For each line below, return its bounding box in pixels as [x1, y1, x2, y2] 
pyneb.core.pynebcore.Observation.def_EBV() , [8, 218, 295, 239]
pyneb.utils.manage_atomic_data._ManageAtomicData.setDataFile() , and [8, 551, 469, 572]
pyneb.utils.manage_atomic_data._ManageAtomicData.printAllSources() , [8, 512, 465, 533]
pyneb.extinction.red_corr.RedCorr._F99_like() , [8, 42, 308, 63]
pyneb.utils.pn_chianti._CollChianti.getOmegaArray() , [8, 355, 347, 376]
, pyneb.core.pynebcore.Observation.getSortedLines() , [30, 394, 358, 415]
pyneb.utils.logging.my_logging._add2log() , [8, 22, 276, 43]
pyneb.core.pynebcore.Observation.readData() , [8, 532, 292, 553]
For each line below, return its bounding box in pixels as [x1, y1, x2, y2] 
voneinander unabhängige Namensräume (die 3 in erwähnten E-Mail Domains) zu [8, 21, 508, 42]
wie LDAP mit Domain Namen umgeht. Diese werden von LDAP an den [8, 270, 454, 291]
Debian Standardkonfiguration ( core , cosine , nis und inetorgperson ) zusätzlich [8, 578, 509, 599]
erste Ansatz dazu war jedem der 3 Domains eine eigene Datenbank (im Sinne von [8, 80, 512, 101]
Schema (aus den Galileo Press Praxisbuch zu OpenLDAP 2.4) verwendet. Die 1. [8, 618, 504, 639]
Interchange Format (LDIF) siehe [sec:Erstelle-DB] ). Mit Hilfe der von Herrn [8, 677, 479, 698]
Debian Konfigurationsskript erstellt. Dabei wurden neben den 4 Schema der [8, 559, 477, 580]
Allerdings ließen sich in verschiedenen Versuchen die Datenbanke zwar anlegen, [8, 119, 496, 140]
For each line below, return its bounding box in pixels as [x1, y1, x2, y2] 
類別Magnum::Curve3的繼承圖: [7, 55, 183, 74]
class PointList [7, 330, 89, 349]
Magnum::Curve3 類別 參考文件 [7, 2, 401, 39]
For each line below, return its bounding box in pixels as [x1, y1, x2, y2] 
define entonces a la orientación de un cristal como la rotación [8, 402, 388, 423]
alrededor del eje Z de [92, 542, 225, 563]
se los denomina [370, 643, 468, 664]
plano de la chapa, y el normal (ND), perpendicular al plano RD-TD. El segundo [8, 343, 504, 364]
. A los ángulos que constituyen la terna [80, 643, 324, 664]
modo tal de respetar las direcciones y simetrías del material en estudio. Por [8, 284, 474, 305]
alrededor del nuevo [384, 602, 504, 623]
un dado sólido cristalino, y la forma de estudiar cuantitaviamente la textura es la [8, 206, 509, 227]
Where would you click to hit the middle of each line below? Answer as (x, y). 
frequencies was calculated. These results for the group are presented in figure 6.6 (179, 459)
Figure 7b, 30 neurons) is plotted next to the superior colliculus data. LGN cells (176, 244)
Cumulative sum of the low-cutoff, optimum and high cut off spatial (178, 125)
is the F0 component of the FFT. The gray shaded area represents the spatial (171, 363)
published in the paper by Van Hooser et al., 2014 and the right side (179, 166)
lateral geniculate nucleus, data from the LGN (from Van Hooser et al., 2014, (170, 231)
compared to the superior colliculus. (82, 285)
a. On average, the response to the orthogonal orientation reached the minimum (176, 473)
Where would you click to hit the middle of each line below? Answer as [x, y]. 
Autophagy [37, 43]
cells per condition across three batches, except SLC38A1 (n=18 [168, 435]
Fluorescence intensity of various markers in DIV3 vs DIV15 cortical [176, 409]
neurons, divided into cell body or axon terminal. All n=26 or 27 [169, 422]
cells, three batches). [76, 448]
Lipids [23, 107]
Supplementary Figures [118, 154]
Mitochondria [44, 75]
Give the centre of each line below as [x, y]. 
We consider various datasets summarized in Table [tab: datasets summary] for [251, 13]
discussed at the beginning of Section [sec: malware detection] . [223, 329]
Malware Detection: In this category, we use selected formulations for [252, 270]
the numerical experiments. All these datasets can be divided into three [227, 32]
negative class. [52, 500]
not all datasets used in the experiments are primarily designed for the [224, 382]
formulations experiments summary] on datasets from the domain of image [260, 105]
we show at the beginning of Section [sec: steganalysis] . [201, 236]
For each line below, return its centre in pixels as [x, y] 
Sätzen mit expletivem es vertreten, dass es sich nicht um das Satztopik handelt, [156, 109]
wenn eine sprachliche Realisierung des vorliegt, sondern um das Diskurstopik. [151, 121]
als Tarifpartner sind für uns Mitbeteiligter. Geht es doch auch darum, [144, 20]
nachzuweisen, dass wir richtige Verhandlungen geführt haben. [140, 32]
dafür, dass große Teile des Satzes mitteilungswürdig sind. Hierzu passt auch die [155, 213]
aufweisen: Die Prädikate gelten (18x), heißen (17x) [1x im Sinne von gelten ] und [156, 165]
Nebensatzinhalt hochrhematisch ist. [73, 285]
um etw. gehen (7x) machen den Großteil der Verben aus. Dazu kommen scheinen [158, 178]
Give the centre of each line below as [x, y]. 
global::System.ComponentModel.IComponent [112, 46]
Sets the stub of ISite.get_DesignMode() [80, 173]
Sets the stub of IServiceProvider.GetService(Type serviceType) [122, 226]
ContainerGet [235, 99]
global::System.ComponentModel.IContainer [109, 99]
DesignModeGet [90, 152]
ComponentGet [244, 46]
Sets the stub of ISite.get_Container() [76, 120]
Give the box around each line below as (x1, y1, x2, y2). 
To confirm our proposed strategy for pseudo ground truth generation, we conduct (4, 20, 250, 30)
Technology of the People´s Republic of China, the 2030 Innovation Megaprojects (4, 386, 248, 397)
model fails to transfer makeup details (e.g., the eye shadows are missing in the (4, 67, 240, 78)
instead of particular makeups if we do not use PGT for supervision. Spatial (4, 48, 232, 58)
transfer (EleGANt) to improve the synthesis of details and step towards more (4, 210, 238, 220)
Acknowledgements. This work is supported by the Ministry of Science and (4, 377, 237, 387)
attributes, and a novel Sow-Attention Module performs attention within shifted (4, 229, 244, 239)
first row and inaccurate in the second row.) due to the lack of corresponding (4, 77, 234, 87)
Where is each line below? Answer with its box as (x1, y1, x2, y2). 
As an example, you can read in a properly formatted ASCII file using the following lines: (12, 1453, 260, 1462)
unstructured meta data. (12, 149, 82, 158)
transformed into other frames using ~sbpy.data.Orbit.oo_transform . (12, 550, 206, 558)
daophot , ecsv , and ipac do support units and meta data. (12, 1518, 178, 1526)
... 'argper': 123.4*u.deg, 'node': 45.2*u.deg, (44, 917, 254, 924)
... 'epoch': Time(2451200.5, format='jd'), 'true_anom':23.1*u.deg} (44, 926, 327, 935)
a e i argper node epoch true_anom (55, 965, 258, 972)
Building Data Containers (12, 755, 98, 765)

++++++++++

Instructions for the task - Taking the lines of the listing one by one, count those that contain "formulations", and answer with the number only.

Solved problem - 2